Perplexity builds AI Search at scale on Vespa.ai
What you get from an AI model will never be better than the information you give it to work with. That’s why teams building great AI products put at least as much effort into information retrieval as they do into the AI models themselves.
As the leading consumer AI Search company, this is certainly true at Perplexity. While everybody can use much the same models, making search work well is what truly differentiates a great product. When Perplexity wanted to tackle this problem, they turned to the only platform that would really let them do this at scale - Vespa.ai.
Modern AI Search - as any RAG application - works by analyzing the user’s request, then executing a query that will retrieve the information necessary to answer it, before giving that information to a large language model (LLM) to generate the answer. This may be done many times to solve one problem, as in deep research. Since the information used comes from the results of a search query, sources can be clearly stated to the user, which is crucial for trustworthiness.
Creating a solution that does something like this is quite easy, but making it work reliably well is incredibly hard:
- You need to index and search enough data to cover everything the model may need to know. In Perplexity’s case this means indexing billions of web pages and attached user files.
- Each document must be stored and indexed in both textual form and as collections of vector embeddings, and together with all the relevant structured metadata and signals, updated in real time.
- All this information must be used together to find candidate documents and extract signals about the matching details, which must then be processed with tensor math and machine-learned models to determine what information should be given to the large language model to generate a response or next step.

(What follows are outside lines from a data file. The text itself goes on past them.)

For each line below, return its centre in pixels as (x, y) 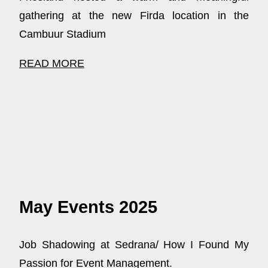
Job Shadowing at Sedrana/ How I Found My (134, 245)
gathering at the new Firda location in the (134, 15)
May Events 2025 (88, 207)
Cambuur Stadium (63, 34)
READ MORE (52, 63)
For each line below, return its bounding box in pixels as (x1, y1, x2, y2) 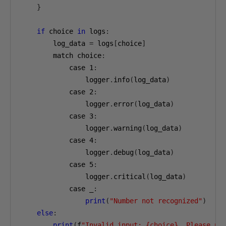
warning (114, 124, 142, 132)
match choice (21, 51, 101, 60)
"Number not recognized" (109, 197, 202, 205)
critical (114, 173, 146, 181)
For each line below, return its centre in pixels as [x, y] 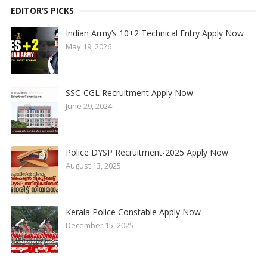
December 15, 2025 [99, 225]
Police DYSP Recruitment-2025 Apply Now [147, 152]
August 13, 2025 [93, 166]
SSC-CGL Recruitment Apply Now [129, 93]
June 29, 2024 [89, 106]
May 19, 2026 [88, 46]
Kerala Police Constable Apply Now [133, 212]
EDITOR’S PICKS [42, 10]
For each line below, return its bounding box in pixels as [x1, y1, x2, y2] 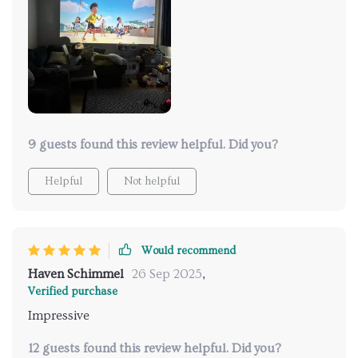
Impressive [28, 308, 89, 323]
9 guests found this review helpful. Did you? [28, 137, 278, 152]
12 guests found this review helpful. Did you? [28, 341, 281, 356]
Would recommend [141, 245, 236, 257]
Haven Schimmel [28, 267, 124, 281]
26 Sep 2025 [132, 267, 202, 281]
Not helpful [124, 175, 180, 188]
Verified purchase [28, 285, 117, 298]
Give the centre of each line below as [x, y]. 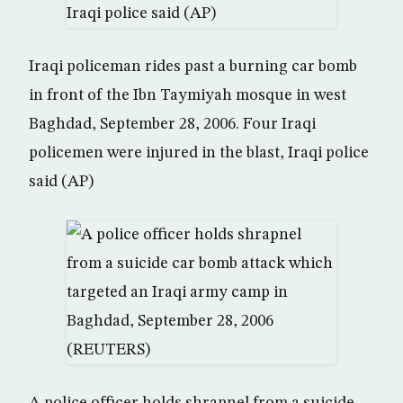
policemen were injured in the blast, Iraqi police [199, 153]
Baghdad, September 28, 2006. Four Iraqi [172, 124]
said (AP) [61, 182]
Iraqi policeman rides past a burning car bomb [193, 67]
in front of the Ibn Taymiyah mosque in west [188, 95]
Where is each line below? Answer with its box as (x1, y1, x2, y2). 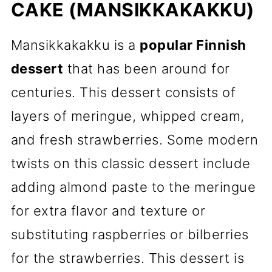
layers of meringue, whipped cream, (10, 108, 245, 124)
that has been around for (63, 61, 230, 76)
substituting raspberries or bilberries (10, 226, 249, 242)
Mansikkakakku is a (10, 37, 140, 53)
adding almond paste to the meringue (10, 179, 256, 195)
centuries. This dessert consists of (10, 84, 236, 100)
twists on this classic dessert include (10, 155, 251, 171)
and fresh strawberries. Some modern (10, 132, 259, 148)
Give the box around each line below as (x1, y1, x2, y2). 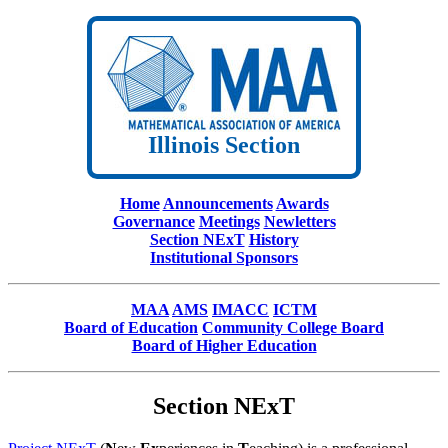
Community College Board (202, 319, 384, 336)
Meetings (198, 213, 260, 230)
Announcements (162, 195, 273, 212)
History (248, 231, 299, 248)
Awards (275, 195, 329, 212)
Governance (112, 213, 195, 230)
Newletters (263, 213, 336, 230)
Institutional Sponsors (150, 249, 298, 266)
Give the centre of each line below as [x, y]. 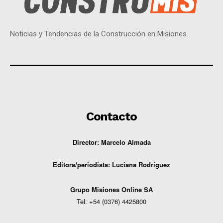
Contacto [111, 117]
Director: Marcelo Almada [111, 142]
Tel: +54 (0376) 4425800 [111, 202]
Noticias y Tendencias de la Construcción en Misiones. [99, 34]
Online [132, 190]
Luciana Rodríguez [141, 165]
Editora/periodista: [81, 165]
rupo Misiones [98, 190]
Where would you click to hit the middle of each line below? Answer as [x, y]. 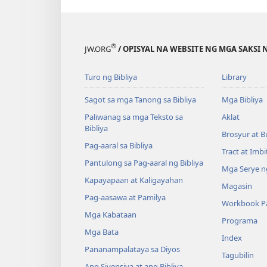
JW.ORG [98, 49]
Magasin [237, 186]
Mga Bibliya [242, 99]
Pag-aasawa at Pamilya [125, 197]
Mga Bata [102, 232]
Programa [239, 220]
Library [234, 77]
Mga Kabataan [111, 214]
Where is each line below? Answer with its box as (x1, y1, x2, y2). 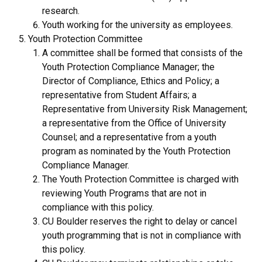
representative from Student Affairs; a (42, 89, 196, 101)
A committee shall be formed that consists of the (42, 47, 243, 58)
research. (42, 5, 80, 16)
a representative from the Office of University (42, 117, 226, 129)
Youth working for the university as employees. (42, 19, 233, 30)
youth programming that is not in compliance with (42, 229, 241, 241)
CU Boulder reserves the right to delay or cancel (42, 215, 237, 227)
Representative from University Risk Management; (42, 103, 247, 115)
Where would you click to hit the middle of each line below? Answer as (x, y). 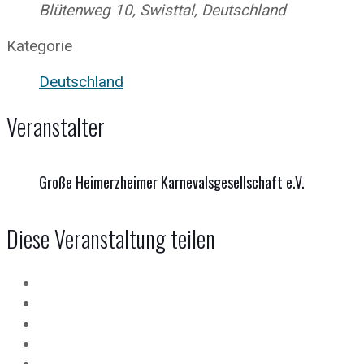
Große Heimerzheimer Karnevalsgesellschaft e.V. (172, 182)
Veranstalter (56, 126)
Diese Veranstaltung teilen (111, 238)
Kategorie (39, 46)
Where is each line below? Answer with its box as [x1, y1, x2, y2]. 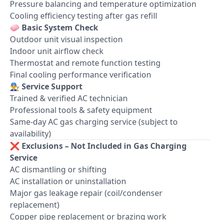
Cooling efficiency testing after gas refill [10, 10, 157, 21]
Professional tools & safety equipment [10, 104, 152, 115]
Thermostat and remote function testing [10, 57, 161, 68]
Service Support [22, 81, 82, 92]
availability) [10, 128, 51, 139]
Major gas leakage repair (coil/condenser [10, 187, 163, 198]
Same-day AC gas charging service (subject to [10, 116, 178, 127]
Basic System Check [22, 22, 98, 33]

- All of this must happen in about a hundred milliseconds, thousands of times per second.
To run this with high availability at scale, you need a distributed system running on many nodes, indexing, searching and making inferences locally. You need to develop and run many experiments with different strategies and models in parallel, deploy changes safely in production continuously, handle failing nodes, topology changes, and automated platform upgrades.
By leveraging the Vespa.ai platform, Perplexity has been able to create their own search engine that delivers uncompromising quality and performance. While this is an important milestone, we’re just getting started. We can now keep improving the usefulness of the information given to the LLMs for general and vertical tasks, which you’ll notice as Perplexity getting better and better at solving problems for you.